Small Chair 1978-79

 

After recuperating with her family in Regina, Amelia returned to Toronto. She performed in Ann Ditchburn's Nelligan. She developed her teaching at NBS, Toronto Dance Theatre and Coccolario Umbrella (a gallery and studio space Ditchburn established). Betty Oliphant supported her successful application to the Canada Council for a three month study intensive in Alexander Technique with M. Cohen-Nehemia. In 1978, she was accepted into a three year Alexander Technique training program in London, England, and again applied for Canada Council support, this time without success.

courtesy David Wood

Kerry Flamon: “At the Canada Council audition, she taught a sample class. One student had terrible problems doing “turns around the back” on the floor. Amelia had solved this before by employing M. Cohen-Nehemia's suggestion that such dancers could be seated on thick telephone directories. In lieu of a phone book, Itcush spontaneously tried a small stool. She said that “after ten minutes on the stool, (the student) was able to unlock and get a sense of spine which he had never had on the floor. It opened up his body."

When York University Dance Department Chair Yves Cousineau offered Amelia a position teaching Graham technique (1979), she signed a one-year contract with the proviso that she could have chairs made and teach her own work. 

Small chair exercises are adaptations of Graham exercises, based on the Mitzvah principle and the balancing forces central to the Itcush Method.  Martha Graham was at ease seated in second position, sit bones resting on the floor, hip flexors relaxed, with spine straight and legs resting at ease, in 'neutral' and could access her full range of motion from that position. However many bodies can't achieve this ‘neutral’ pelvis on the floor. The position is a place of tension, not balance for most.

New Dance Horizons summer intensive, Regina, SK, 2010; courtesy Kana Nemoto

David Wood: “I still have one of the low wooden "Alexander stools" she designed and ordered built when she was teaching technique at York U. I believe she had 30 made by the carpenters in the Theatre Department and the cost was charged to the Dance Department. They are wonderfully designed with a slight forward angle to the seat. Amelia would modify Graham exercises to be executed on these stools. The height of the stool facilitated torso movement, spiral movements in particular. I still use the stool/chair for my personal "Amelia style" alignment exercises. They work well. Needless to say, the York Dance faculty at the time were... perplexed. She spent only one year teaching at York University. I remember her mother was furious. Amelia's only shot at a decent job (tenure!!) up in smoke!!!”

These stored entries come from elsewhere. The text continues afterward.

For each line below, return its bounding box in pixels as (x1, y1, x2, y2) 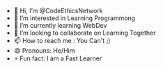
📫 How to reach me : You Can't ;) (13, 37, 111, 44)
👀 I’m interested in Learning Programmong (13, 14, 136, 22)
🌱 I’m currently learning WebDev (13, 22, 107, 29)
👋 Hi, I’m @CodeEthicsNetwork (13, 7, 103, 15)
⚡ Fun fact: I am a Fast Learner (13, 54, 102, 62)
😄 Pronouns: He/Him (13, 46, 75, 55)
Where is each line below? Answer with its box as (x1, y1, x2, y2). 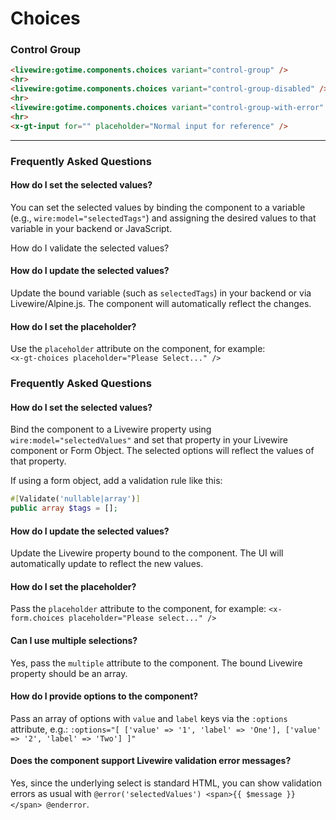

Ashley Johnson: “When having the stools made, she knew why she'd use them - just not how. Entering a York dance studio to find 30 students expectantly perched on stools, she burst out laughing. She knew what she wanted to do, she just didn't have a technique yet!

Maintaining an openneutral’ pelvis aids us in releasing tension – keeps it from building in the first place!  A core belief of the Itcush work is that we start from where we're at. Each body's place of openness is different. Our own body's ‘neutral’ moves us forward more effectively into space (and faster) than starting from a place of tension. The small chair offers a more forgiving relationship between my spine and pelvis and the floor. I can flex, extend, twist, rotate and move off my centerline with full range of motion. I can return to center (where my body is ‘neutral’) and rest, releasing tension.”

Jennifer Mascall:In body work we talk about habit, and how, in order to repattern, the learner requires guidance – the hands and instruction of an outside eye. The habit can't be seen and corrected by the student on her own. The habit can be likened to the ‘blind spot’ we have when driving a car. Amelia was interested in ways of releasing the student's practice from total dependence on one-on-one work.

Between 2003-2009 Amelia guest taught five times at an intensive summer school MascallDance holds annually called Way Out West in Vancouver. The first year she wrote and asked us to supply chairs. The supermarket near us gave us Sealtest containers, which weren’t perfect but worked well enough. She asked for paper. We were doing a show called Homewerk that used huge cardboard flats 8 feet by 6, so we brought them out, and she drew anatomical drawings all over them. In subsequent tours, the dancers would perform using sets with her drawings all over them.”